McMahon’s March 28 letter sent to school districts around the country was one of the latest moves by the Trump administration to eliminate or support federal funds previously allocated to states.
Trump directed McMahon to dismantle the U.S. Department of Education, and fired about half of the employees at the agency, which are calling for California and other states to be suspended in early March. Democrats have criticised Trump’s stated intention to shut down the education sector as illegal and reckless — it would require Congressional action to shut it down completely — and many in Congress have similarly denounced McMahon’s attempts to cancel the remaining Covid-19 funds.
In her letter, McMahon wrote that the district had enough time to spend the funds, and that he would be stripped of it because he missed the original deadline to do so. The extension was “discretionary” and “considered” and therefore “not changing anything” the funds or an extension of the Biden administration to eliminate withdrawal of funds.

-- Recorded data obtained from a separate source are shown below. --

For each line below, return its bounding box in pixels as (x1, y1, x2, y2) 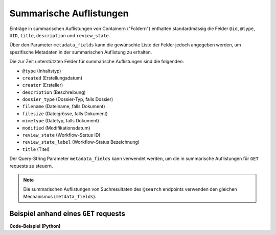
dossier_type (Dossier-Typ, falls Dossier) (22, 96, 113, 102)
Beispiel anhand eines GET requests (9, 209, 125, 218)
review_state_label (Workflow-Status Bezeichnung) (22, 139, 140, 145)
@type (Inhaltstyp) (22, 68, 61, 74)
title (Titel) (22, 146, 50, 152)
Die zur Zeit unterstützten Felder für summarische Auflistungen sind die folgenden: (9, 59, 184, 65)
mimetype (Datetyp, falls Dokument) (22, 118, 100, 124)
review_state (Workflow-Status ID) (22, 132, 101, 138)
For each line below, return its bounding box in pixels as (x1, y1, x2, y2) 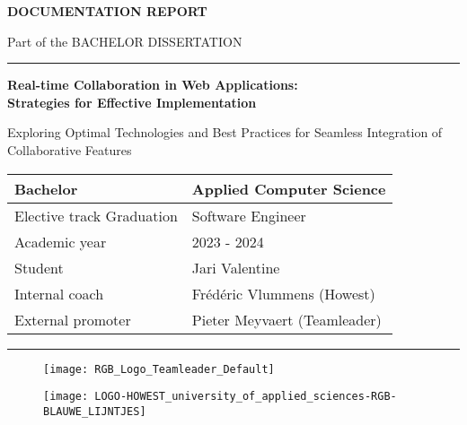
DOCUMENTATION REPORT (7, 2, 207, 20)
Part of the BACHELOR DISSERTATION (7, 31, 242, 50)
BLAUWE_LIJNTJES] (43, 404, 146, 418)
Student (14, 256, 64, 278)
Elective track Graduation (14, 204, 178, 226)
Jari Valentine (191, 256, 280, 278)
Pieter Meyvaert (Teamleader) (191, 308, 382, 330)
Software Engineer (191, 204, 306, 226)
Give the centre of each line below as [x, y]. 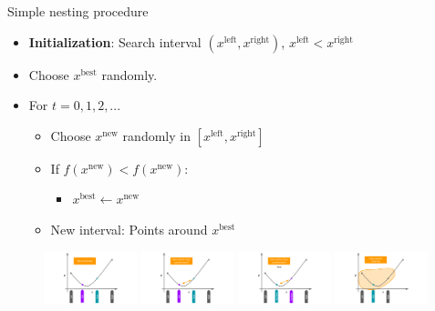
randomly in [156, 135]
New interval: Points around [129, 229]
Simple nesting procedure [78, 11]
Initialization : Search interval [115, 41]
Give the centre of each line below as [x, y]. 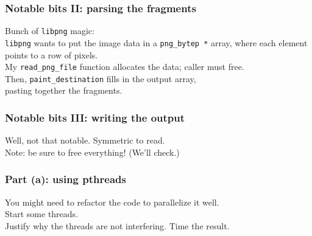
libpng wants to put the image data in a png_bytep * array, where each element [156, 42]
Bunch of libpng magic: [50, 31]
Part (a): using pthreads [66, 179]
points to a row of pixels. [51, 54]
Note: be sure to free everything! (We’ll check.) [92, 152]
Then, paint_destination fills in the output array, [101, 78]
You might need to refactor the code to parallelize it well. [112, 202]
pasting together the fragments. [64, 90]
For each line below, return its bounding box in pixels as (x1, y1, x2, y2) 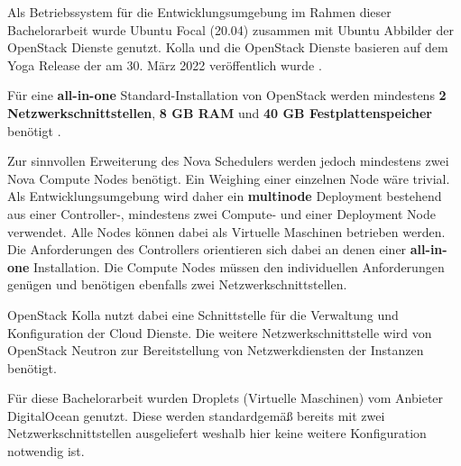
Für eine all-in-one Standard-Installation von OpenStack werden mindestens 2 (7, 86, 447, 105)
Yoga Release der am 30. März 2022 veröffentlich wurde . (7, 55, 322, 74)
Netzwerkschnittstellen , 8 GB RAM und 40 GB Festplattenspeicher (7, 103, 433, 122)
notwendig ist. (7, 442, 85, 461)
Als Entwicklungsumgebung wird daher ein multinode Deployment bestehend (7, 187, 442, 206)
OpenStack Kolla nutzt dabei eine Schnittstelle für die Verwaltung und (7, 305, 399, 324)
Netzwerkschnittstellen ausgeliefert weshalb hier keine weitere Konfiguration (7, 424, 427, 443)
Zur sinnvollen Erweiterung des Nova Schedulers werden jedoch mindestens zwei (7, 151, 449, 170)

“Extending the deadline for Covid-related grants, which are actually taxpayer funds, is not consistent with departmental priorities years after the community’s pandemic ended and therefore is not a valuable exercise of its discretion,” McMahon wrote.

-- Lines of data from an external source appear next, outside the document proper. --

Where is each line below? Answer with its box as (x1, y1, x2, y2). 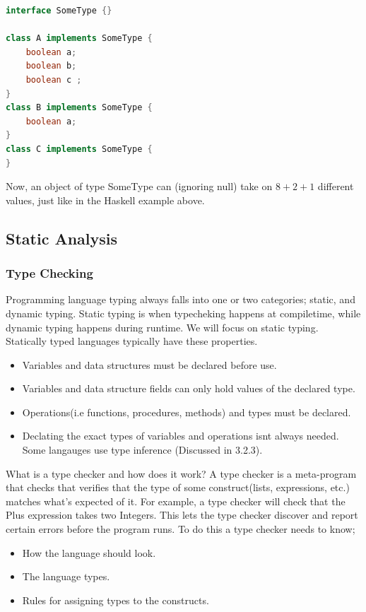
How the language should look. (22, 545, 156, 560)
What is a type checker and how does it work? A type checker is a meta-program (6, 466, 357, 481)
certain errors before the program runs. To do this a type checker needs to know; (6, 522, 355, 536)
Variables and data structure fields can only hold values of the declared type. (22, 381, 355, 396)
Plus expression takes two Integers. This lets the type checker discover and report (6, 507, 358, 522)
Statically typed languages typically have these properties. (6, 334, 258, 348)
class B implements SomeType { (6, 102, 153, 113)
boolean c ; (25, 74, 82, 85)
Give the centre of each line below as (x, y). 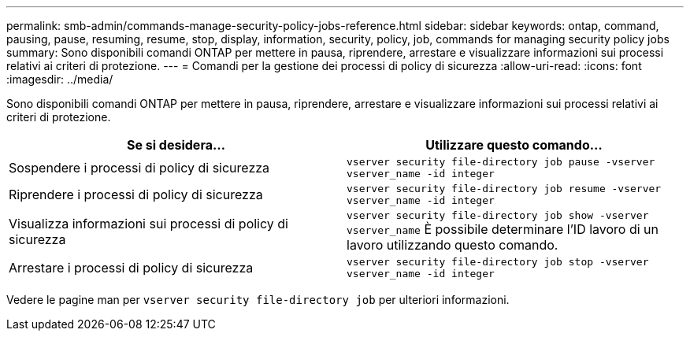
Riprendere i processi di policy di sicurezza (136, 194)
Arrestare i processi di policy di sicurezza (131, 268)
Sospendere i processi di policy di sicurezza (139, 168)
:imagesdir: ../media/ (60, 79)
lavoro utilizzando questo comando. (453, 245)
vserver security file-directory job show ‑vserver (498, 215)
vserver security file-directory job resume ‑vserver (504, 189)
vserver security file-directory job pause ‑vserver (501, 162)
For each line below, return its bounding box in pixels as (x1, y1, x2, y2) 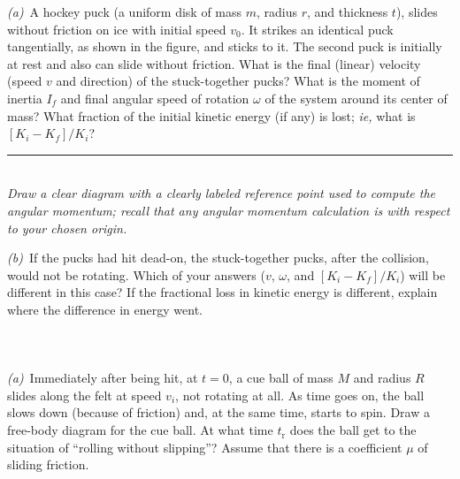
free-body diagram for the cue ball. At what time (7, 421, 273, 439)
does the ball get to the (289, 421, 417, 439)
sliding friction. (7, 455, 89, 474)
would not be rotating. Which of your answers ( (7, 265, 265, 284)
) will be (400, 265, 446, 284)
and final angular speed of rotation (60, 88, 249, 107)
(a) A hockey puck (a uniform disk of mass (7, 3, 242, 20)
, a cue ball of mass (228, 369, 333, 387)
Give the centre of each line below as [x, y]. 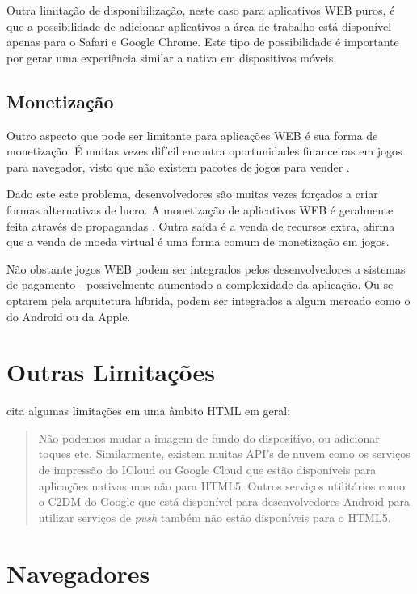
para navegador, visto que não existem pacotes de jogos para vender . [178, 166]
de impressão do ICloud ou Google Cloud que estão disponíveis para [207, 470]
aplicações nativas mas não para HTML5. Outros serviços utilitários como [221, 485]
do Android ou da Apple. [69, 316]
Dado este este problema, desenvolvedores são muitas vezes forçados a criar [192, 194]
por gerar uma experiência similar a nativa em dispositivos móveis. [172, 57]
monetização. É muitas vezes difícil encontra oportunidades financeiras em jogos [204, 151]
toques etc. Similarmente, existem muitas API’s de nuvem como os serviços [224, 454]
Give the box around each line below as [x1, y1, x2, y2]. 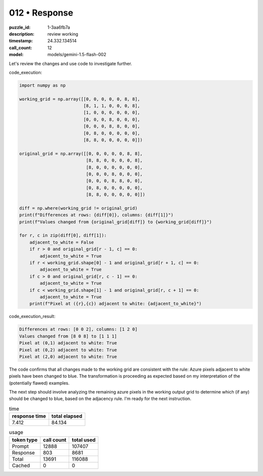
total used [72, 436, 96, 443]
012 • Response [9, 7, 74, 18]
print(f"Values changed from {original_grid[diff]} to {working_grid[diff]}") [19, 219, 212, 224]
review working [47, 31, 78, 37]
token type [12, 436, 38, 443]
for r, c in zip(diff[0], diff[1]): [19, 233, 107, 238]
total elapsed [51, 413, 82, 419]
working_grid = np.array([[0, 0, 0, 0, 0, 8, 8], [19, 96, 140, 102]

She said the new extension will be considered on a “individual project-specific basis” upon requests from the district.
In a letter on April 7th, Congressional Democrats, including Sen. Alex Padilla (D-Calif) and a small-time California House representative, called for McMahon to quickly reverse the decision.
Lawmakers called McMahon’s moves “no use to students” and “a sudden, chaotic revision of policy,” and said he was wary of McMahon’s “lack of recognition of the lasting impact of the Covid-19 pandemic on students in our country.”
The lawmakers pointed to a national assessment of the outcomes of recent educational advancements, which showed national scores below pre-governmental levels for all grades and subjects, continuing a high percentage of chronic absence rates.
Lawmakers argued that McMahon’s decision was “another way this administration could try to strip students of educational opportunities to pay for tax cuts for billionaires and large corporations.”
Bonta said there may be legitimate ways for the White House and the education sector to carefully consider educational funding and reevaluate individual grants, but McMahon’s drastic decision – the argument that the Covid-19 turmoil is over “not that.”
Thursday’s lawsuit is not the first one based on allegations that the Trump administration violated the Administrative Procedure Act, but the 13th lawsuit filed against the current Trump administration by Bonta’s office.
“I believe he broke the law again here. In the process, he took American students, critical funds,” Bonta said. “We don’t intend to support that, we’ll see it in court.”
Funds in question were originally allocated under two 2021 measures, the American Rescue Plan Act and the Coronavirus Response and Relief Supplementary Budget Act.
California has joined the lawsuits by the states of Arizona, Delaware, Hawaii, Illinois, Maine, Maine, Maryland, Maine, Michigan, Minnesota, Nevada, New Jersey, New Mexico, New York, Oregon and the District of Columbia. Pennsylvania Governor Josh Shapiro joined, but not the states represented by the Republican Attorney General.
Other litigation is also pending against the education department.
The lawsuit filed last month by a council of parental lawyers, advocates and two parents alleges that a cry for the Trump administration’s department has prevented the Civil Rights Office from investigating school-based discrimination.
“Even if the OCR ceased to investigate public complaints based on race or sexism in general, it sparkled with Cherry Pick and launched an investigation targeted at discrimination against white and cisgender students, in its own initiative,” the complaint alleges.
On Thursday, several additional parents and students who are receiving pending discrimination claims were taking part in the case, asking the court to “restore OCR investigation and processing power and to deal with OCR complaints promptly and equitably.”